Deepwater stingray


The deepwater stingray or giant stingaree (Plesiobatis daviesi) is a species of stingray and the sole member of the family Plesiobatidae. It is widely distributed in the Indo-Pacific, typically over fine sediments on the upper continental slope at depths of 275–680 m (900–2,230 ft). This species reaches 2.7 m (8.9 ft) in length and 1.5 m (4.9 ft) in width. It has an oval pectoral fin disc with a long, flexible, broad-angled snout. Most of the entire latter half of its tail supports a distinctively long, slender, leaf-shaped caudal fin. Its coloration is dark above and white below, and its skin is almost completely covered by tiny dermal denticles.

Preying on crustaceans, cephalopods, and bony fishes, the deepwater stingray may hunt both on the sea floor and well above it in open water. It is likely aplacental viviparous, with the mother supplying her gestating young with histotroph ("uterine milk"). Captured rays merit caution due to their long, venomous stingers. This species is taken by deepwater commercial fisheries, but in numbers too small to significantly threaten its population. Therefore, the International Union for Conservation of Nature has assessed it as Least Concern.

The first scientific description of the deepwater stingray was authored by John H. Wallace, as part of a 1967 Investigational Report from the Oceanographic Research Institute, Durban. He named the new species daviesi in honor of David H. Davies, the late director of the ORI, and placed it in the genus Urotrygon based on its long, low caudal fin and lack of a dorsal fin. The type specimens were collected during September 1996 near the Limpopo River mouth in Mozambique: the holotype is a mature male 92 cm (36 in) across, and the paratype is an immature male 33 cm (13 in) across.[3] Other common names for this species include Davies' stingray and giant stingray.[4]

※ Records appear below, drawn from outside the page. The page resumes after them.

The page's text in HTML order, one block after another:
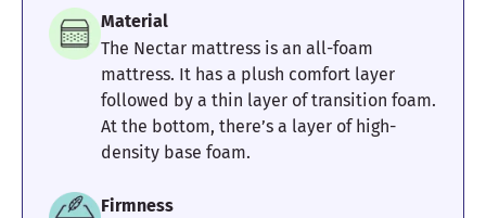
Pressure
Relief
Edge Support Cooling
4 4
Material
The Nectar mattress is an all-foam
mattress. It has a plush comfort layer
followed by a thin layer of transition foam.
At the bottom, there’s a layer of high-
density base foam.
Firmness
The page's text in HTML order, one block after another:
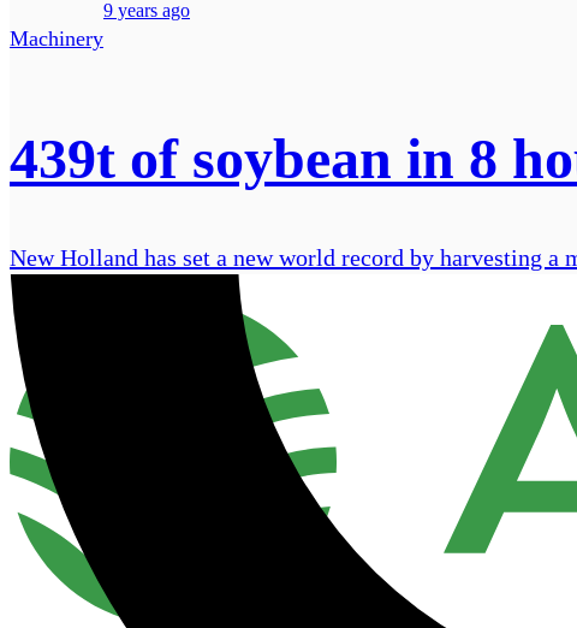
Machinery
9 years ago
439t of soybean in 8
New Holland has set a new world record by harvesting a
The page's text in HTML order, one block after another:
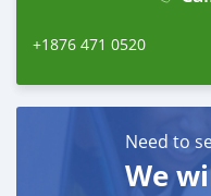
+1876 471 0520
Need to
We
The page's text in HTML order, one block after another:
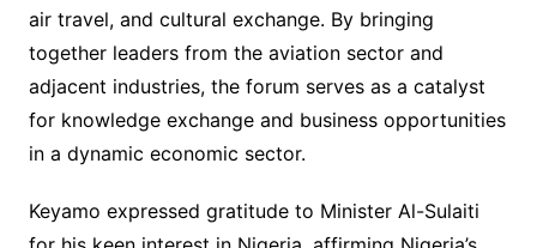
air travel, and cultural exchange. By bringing
together leaders from the aviation sector and
adjacent industries, the forum serves as a catalyst
for knowledge exchange and business opportunities
in a dynamic economic sector.
Keyamo expressed gratitude to Minister Al-Sulaiti
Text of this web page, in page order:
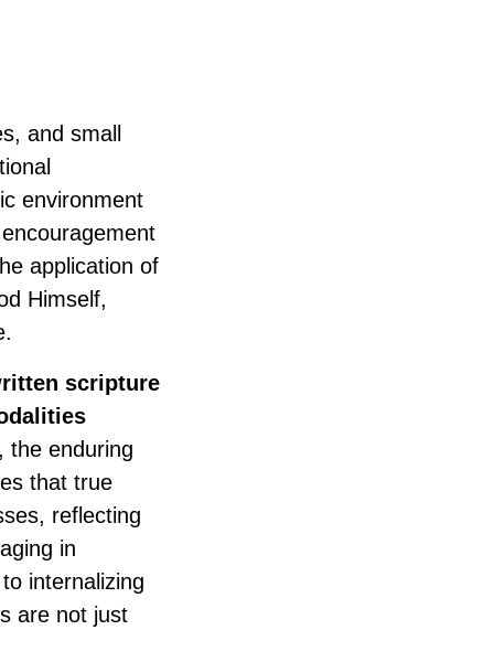
and small
environment
application of
Himself,
scripture
the enduring
that true
reflecting
in
internalizing
are not just
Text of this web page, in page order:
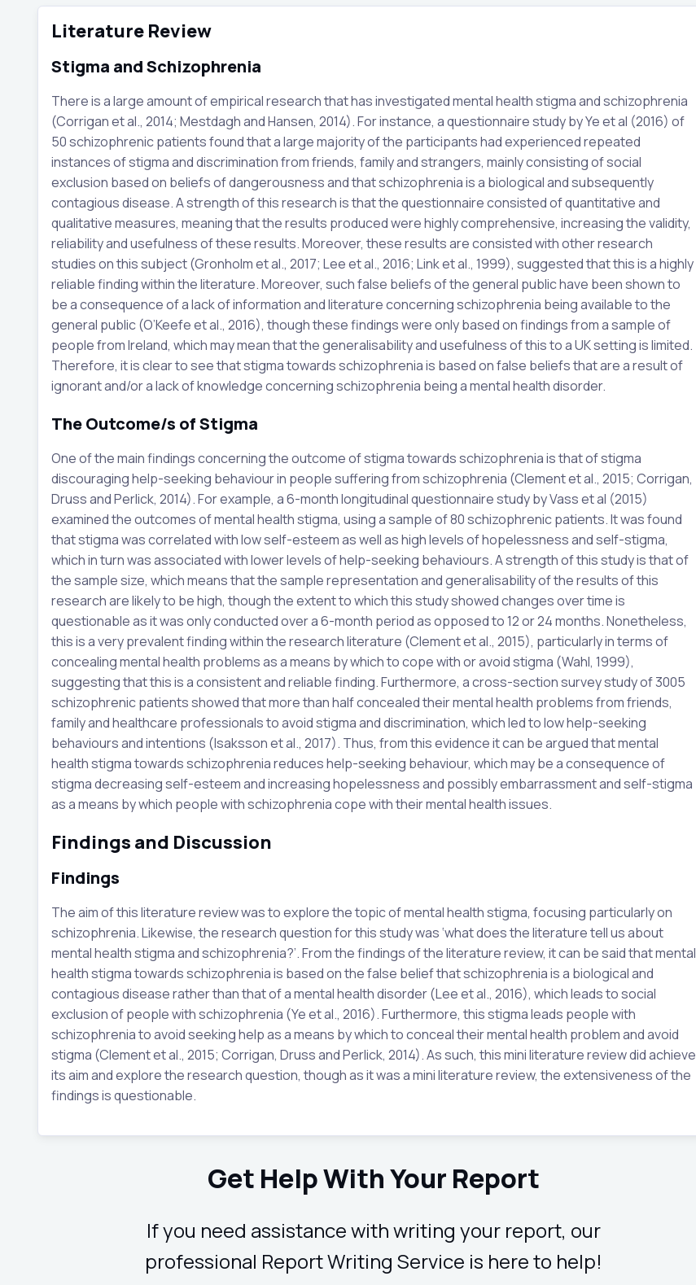
Literature Review
Stigma and Schizophrenia
There is a large amount of empirical research that has investigated mental health stigma and schizophrenia
(Corrigan et al., 2014; Mestdagh and Hansen, 2014). For instance, a questionnaire study by Ye et al (2016) of
50 schizophrenic patients found that a large majority of the participants had experienced repeated
instances of stigma and discrimination from friends, family and strangers, mainly consisting of social
exclusion based on beliefs of dangerousness and that schizophrenia is a biological and subsequently
contagious disease. A strength of this research is that the questionnaire consisted of quantitative and
qualitative measures, meaning that the results produced were highly comprehensive, increasing the validity,
reliability and usefulness of these results. Moreover, these results are consisted with other research
studies on this subject (Gronholm et al., 2017; Lee et al., 2016; Link et al., 1999), suggested that this is a highly
reliable finding within the literature. Moreover, such false beliefs of the general public have been shown to
be a consequence of a lack of information and literature concerning schizophrenia being available to the
general public (O’Keefe et al., 2016), though these findings were only based on findings from a sample of
people from Ireland, which may mean that the generalisability and usefulness of this to a UK setting is limited.
Therefore, it is clear to see that stigma towards schizophrenia is based on false beliefs that are a result of
ignorant and/or a lack of knowledge concerning schizophrenia being a mental health disorder.
The Outcome/s of Stigma
One of the main findings concerning the outcome of stigma towards schizophrenia is that of stigma
discouraging help-seeking behaviour in people suffering from schizophrenia (Clement et al., 2015; Corrigan,
Druss and Perlick, 2014). For example, a 6-month longitudinal questionnaire study by Vass et al (2015)
examined the outcomes of mental health stigma, using a sample of 80 schizophrenic patients. It was found
that stigma was correlated with low self-esteem as well as high levels of hopelessness and self-stigma,
which in turn was associated with lower levels of help-seeking behaviours. A strength of this study is that of
the sample size, which means that the sample representation and generalisability of the results of this
research are likely to be high, though the extent to which this study showed changes over time is
questionable as it was only conducted over a 6-month period as opposed to 12 or 24 months. Nonetheless,
this is a very prevalent finding within the research literature (Clement et al., 2015), particularly in terms of
concealing mental health problems as a means by which to cope with or avoid stigma (Wahl, 1999),
suggesting that this is a consistent and reliable finding. Furthermore, a cross-section survey study of 3005
schizophrenic patients showed that more than half concealed their mental health problems from friends,
family and healthcare professionals to avoid stigma and discrimination, which led to low help-seeking
behaviours and intentions (Isaksson et al., 2017). Thus, from this evidence it can be argued that mental
health stigma towards schizophrenia reduces help-seeking behaviour, which may be a consequence of
stigma decreasing self-esteem and increasing hopelessness and possibly embarrassment and self-stigma
as a means by which people with schizophrenia cope with their mental health issues.
Findings and Discussion
Findings
The aim of this literature review was to explore the topic of mental health stigma, focusing particularly on
schizophrenia. Likewise, the research question for this study was ‘what does the literature tell us about
mental health stigma and schizophrenia?’. From the findings of the literature review, it can be said that mental
health stigma towards schizophrenia is based on the false belief that schizophrenia is a biological and
contagious disease rather than that of a mental health disorder (Lee et al., 2016), which leads to social
exclusion of people with schizophrenia (Ye et al., 2016). Furthermore, this stigma leads people with
schizophrenia to avoid seeking help as a means by which to conceal their mental health problem and avoid
stigma (Clement et al., 2015; Corrigan, Druss and Perlick, 2014). As such, this mini literature review did achieve
its aim and explore the research question, though as it was a mini literature review, the extensiveness of the
findings is questionable.
Get Help With Your Report
If you need assistance with writing your report, our
professional Report Writing Service is here to help!
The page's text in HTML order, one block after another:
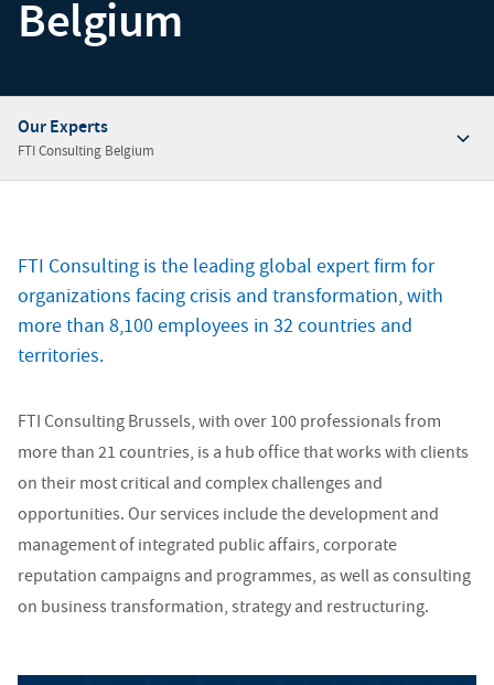
Belgium
Our Experts
FTI Consulting Belgium
Our Offices
FTI Consulting is the leading global expert firm for
organizations facing crisis and transformation, with
more than 8,100 employees in 32 countries and
territories.
FTI Consulting Brussels, with over 100 professionals from
more than 21 countries, is a hub office that works with clients
on their most critical and complex challenges and
opportunities. Our services include the development and
management of integrated public affairs, corporate
reputation campaigns and programmes, as well as consulting
on business transformation, strategy and restructuring.
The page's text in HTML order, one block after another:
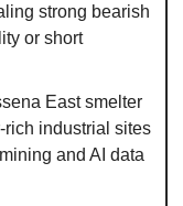
strong bearish
or short
East smelter
rich industrial sites
and AI data
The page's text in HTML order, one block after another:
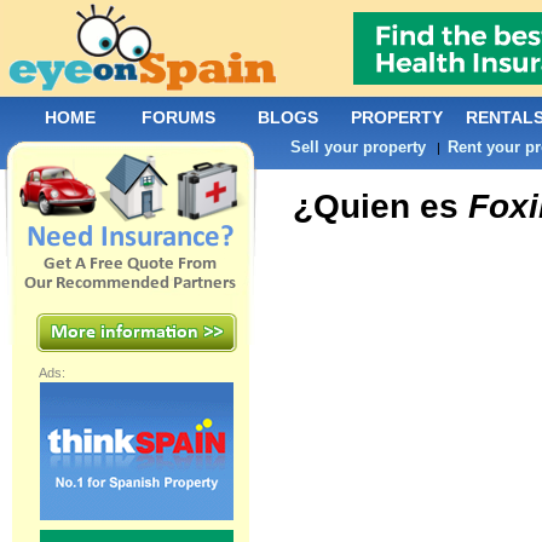
¿Quien es
Ads:
HOME FORUMS BLOGS PROPERTY
Sell your property| Rent your
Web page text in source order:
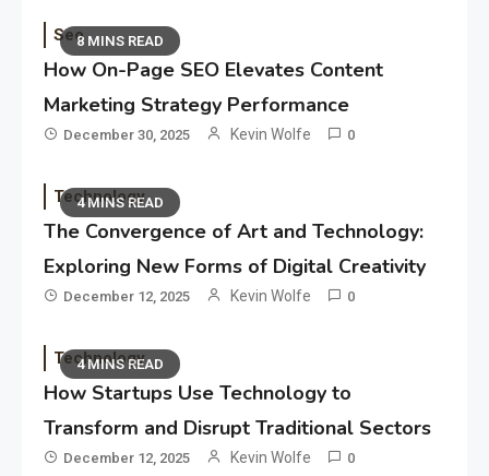
8 MINS READ
Seo
How On-Page SEO Elevates Content
Marketing Strategy Performance
December 30, 2025 Kevin Wolfe 0
4 MINS READ
Technology
The Convergence of Art and Technology:
Exploring New Forms of Digital Creativity
December 12, 2025 Kevin Wolfe 0
4 MINS READ
Technology
How Startups Use Technology to
Transform and Disrupt Traditional Sectors
December 12, 2025 Kevin Wolfe 0
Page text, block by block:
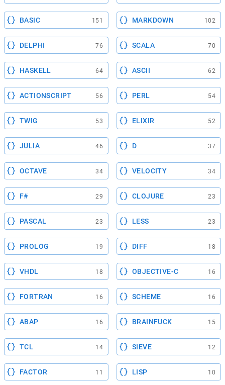
BASIC 151 MARKDOWN 102
DELPHI 76 SCALA 70
HASKELL 64 ASCII 62
ACTIONSCRIPT 56 PERL 54
TWIG 53 ELIXIR 52
JULIA 46 D 37
OCTAVE 34 VELOCITY 34
F# 29 CLOJURE 23
PASCAL 23 LESS 23
PROLOG 19 DIFF 18
VHDL 18 OBJECTIVE-C 16
FORTRAN 16 SCHEME 16
ABAP 16 BRAINFUCK 15
TCL 14 SIEVE 12
FACTOR 11 LISP 10
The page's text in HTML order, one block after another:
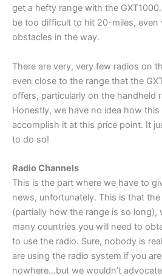
get a hefty range with the
be too difficult to hit 20-miles, even
obstacles in the way.
There are very, very few radios on
even close to the range that the
offers, particularly on the handheld
Honestly, we have no idea how this
accomplish it at this price point. It
to do so!
Radio Channels
This is the part where we have to
news, unfortunately. This is that the
(partially how the range is so long),
many countries you will need to
to use the radio. Sure, nobody is
are using the radio system if you
nowhere…but we wouldn’t
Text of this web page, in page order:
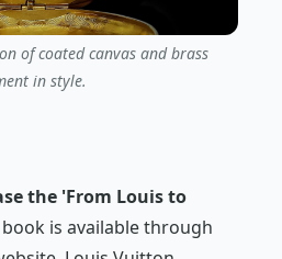
of coated canvas and brass
in style.
the 'From Louis to
is available through
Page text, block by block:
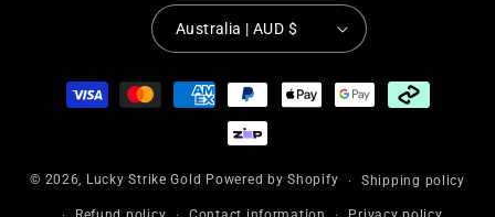
Australia | AUD $
Payment
methods
© 2026, Lucky Strike Gold Powered by Shopify Shipping policy
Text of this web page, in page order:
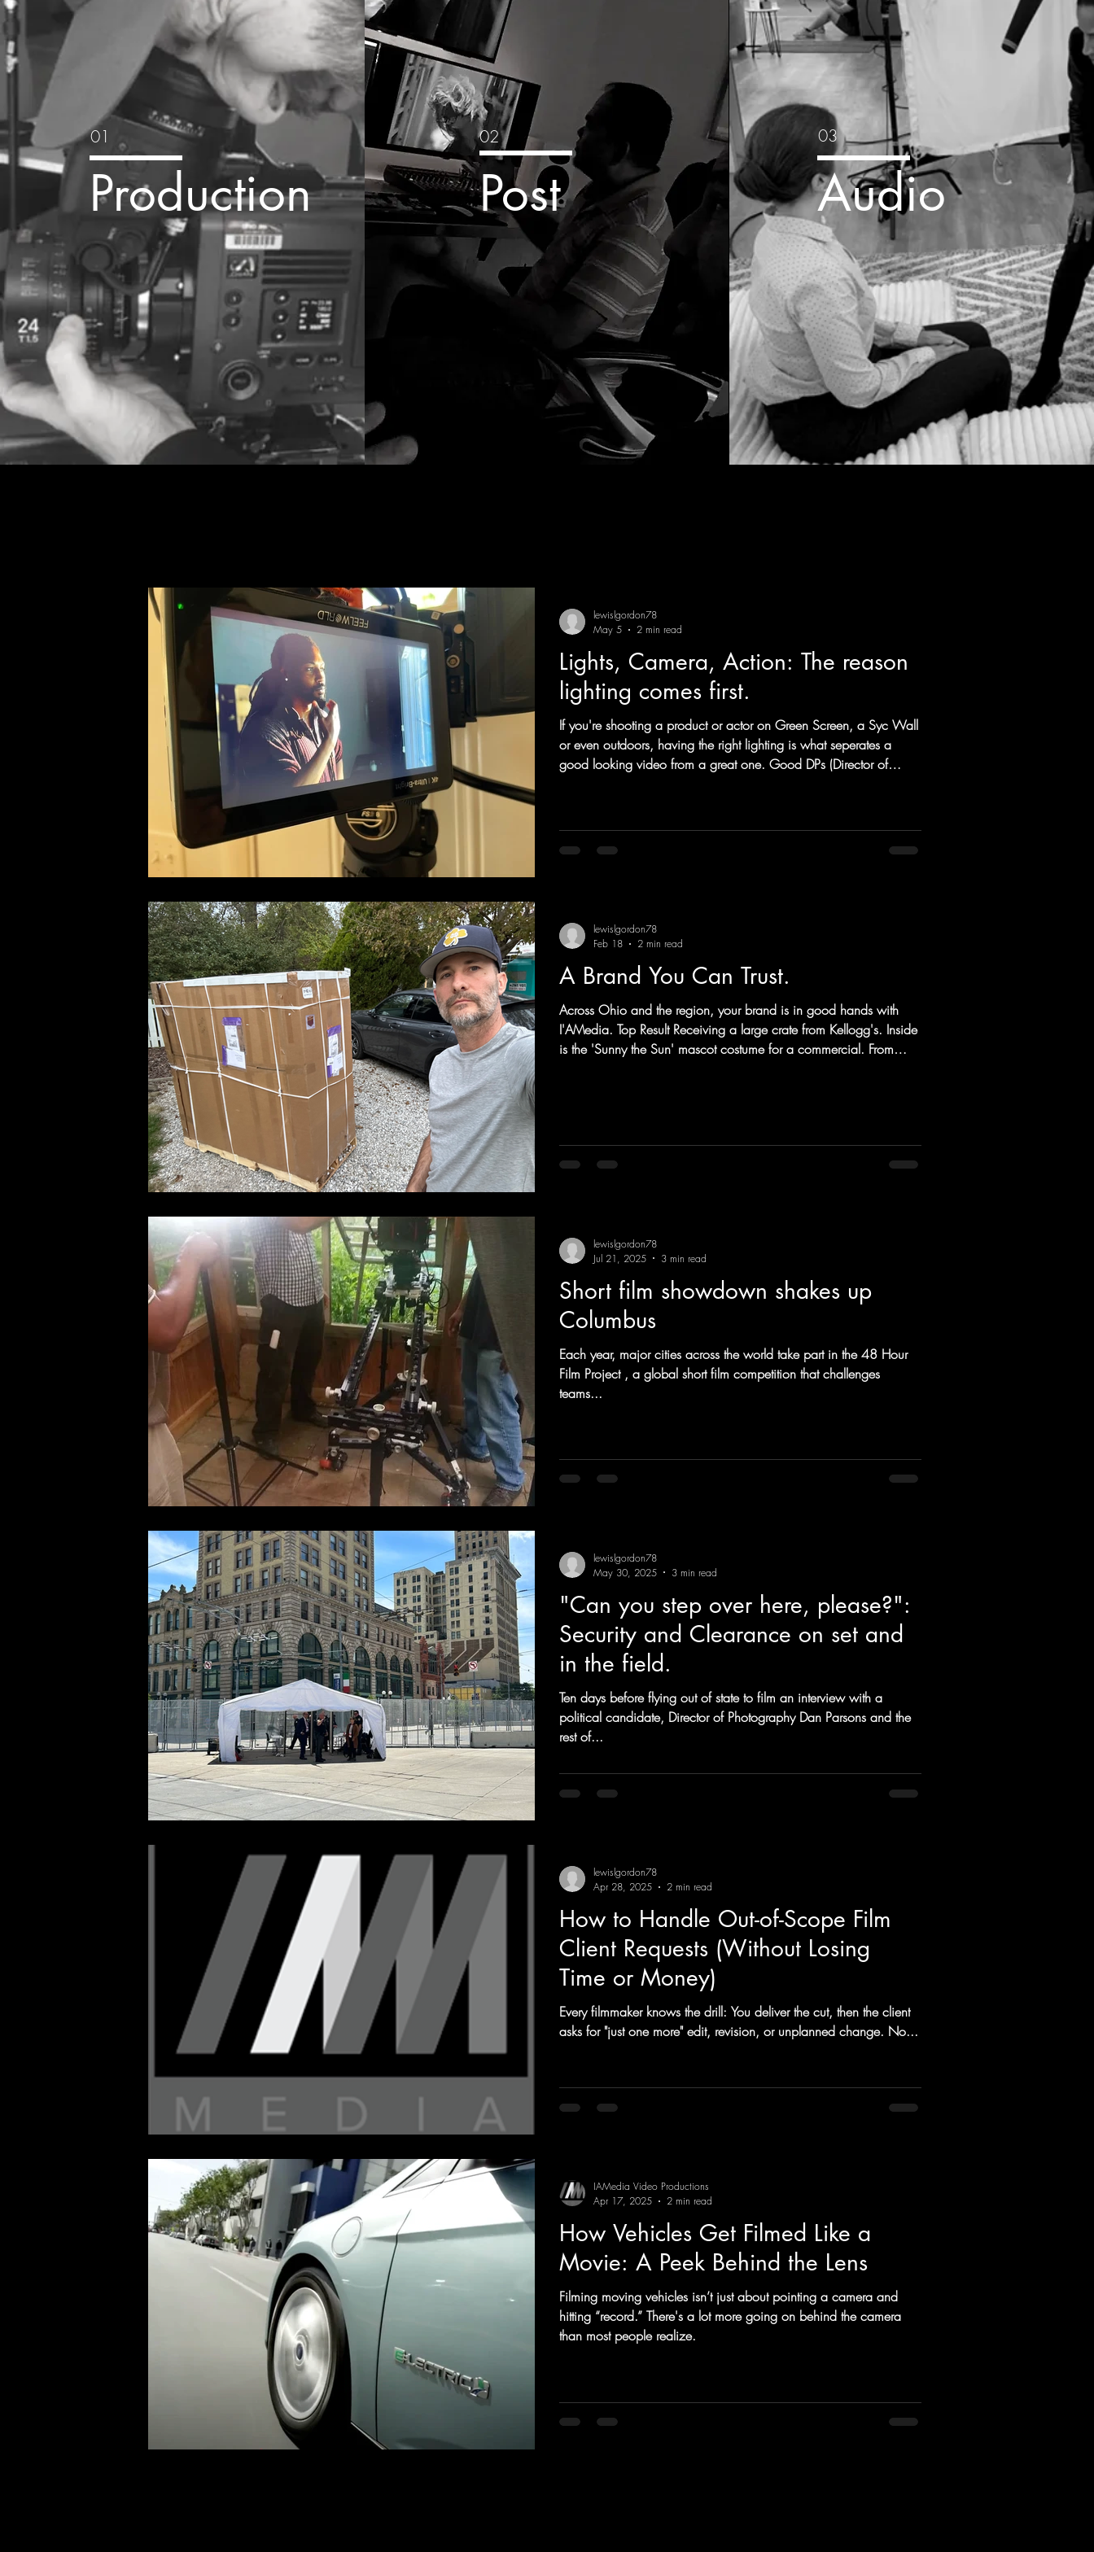
01
Production
02
Post
03
Audio
Lights, Camera, Action: The reason
lighting comes first.
If you're shooting a product or actor on Green Screen, a Syc Wall
or even outdoors, having the right lighting is what seperates a
good looking video from a great one. Good DPs (Director of
production. One lighting tool is the light itself. DPs and Gaffers can
lewislgordon78
May 5
2 min read
A Brand You Can Trust.
Across Ohio and the region, your brand is in good hands with
I'AMedia. Top Result Receiving a large crate from Kellogg's. Inside
is the 'Sunny the Sun' mascot costume for a commercial. From
Crew positions, finding and arranging locat
lewislgordon78
Feb 18
2 min read
Short film showdown shakes up
Columbus
Each year, major cities across the world take part in the 48 Hour
Film Project , a global short film competition that challenges
teams...
lewislgordon78
Jul 21, 2025
3 min read
"Can you step over here, please?":
Security and Clearance on set and
in the field.
Ten days before flying out of state to film an interview with a
political candidate, Director of Photography Dan Parsons and the
rest of...
lewislgordon78
May 30, 2025
3 min read
How to Handle Out-of-Scope Film
Client Requests (Without Losing
Time or Money)
Every filmmaker knows the drill: You deliver the cut, then the client
asks for "just one more" edit, revision, or unplanned change. No...
lewislgordon78
Apr 28, 2025
2 min read
How Vehicles Get Filmed Like a
Movie: A Peek Behind the Lens
Filming moving vehicles isn’t just about pointing a camera and
hitting “record.” There's a lot more going on behind the camera
than most people realize.
IAMedia Video Productions
Apr 17, 2025
2 min read
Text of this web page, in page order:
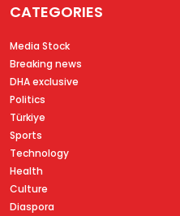
CATEGORIES
Media Stock
Breaking news
DHA exclusive
Politics
Türkiye
Sports
Technology
Health
Culture
Diaspora
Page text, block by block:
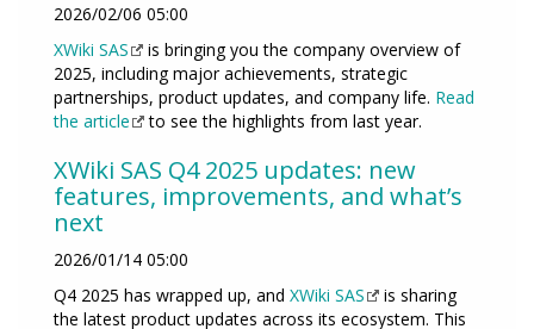
2026/02/06 05:00
XWiki SAS
is bringing you the company overview of
2025, including major achievements, strategic
partnerships, product updates, and company life. Read
the article
to see the highlights from last year.
XWiki SAS Q4 2025 updates: new
features, improvements, and what’s
next
2026/01/14 05:00
Q4 2025 has wrapped up, and XWiki SAS
is sharing
the latest product updates across its ecosystem. This

In a 1990 morphological phylogenetic study, Kiyonori Nishida concluded that the deepwater stingray and the sixgill stingray (Hexatrygon bickelli) were the most basal stingrays (suborder Myliobatoidei). Therefore, he moved this species to its own genus, Plesiobatis, and family, Plesiobatidae; the name is derived from the Greek plesio ("primitive") and batis ("ray").[5] Subsequent morphological studies have corroborated the basal position of Plesiobatis, but disagreed on its relationships to nearby taxa. John McEachran, Katherine Dunn, and Tsutomu Miyake in 1996 could not fully resolve the position of Plesiobatis, thus they assigned it provisionally to the family Hexatrygonidae.[6] McEachran and Neil Aschliman in 2004 found Plesiobatis to be the sister taxon of Urolophus, and recommended that it be placed in the family Urolophidae.[7] Until the phylogeny is better-resolved, authors have tended to preserve the family Plesiobatidae.[2][8]

Records of the deepwater stingray come from a number of locations scattered widely in the Indo-Pacific: KwaZulu-Natal in South Africa and Mozambique, the Gulf of Mannar, the northern Andaman Islands, the South China Sea, the Ryukyu Islands and the Kyushu–Palau Ridge, along the southern coastline of Australia, northwestern Australia from the Rowley Shoals to Shark Bay, northeastern Australia from Townsville to Wooli, New Caledonia, and Hawaii.[1][9][10][11] This bottom-dwelling species generally inhabits the upper continental slope at depths of 275–680 m (900–2,230 ft), over muddy or silty substrates.[11] An anomalous record from only 44 m (144 ft) deep off Mozambique was made. It seems to be locally common in tropical Australian waters, but may be rarer elsewhere.[1]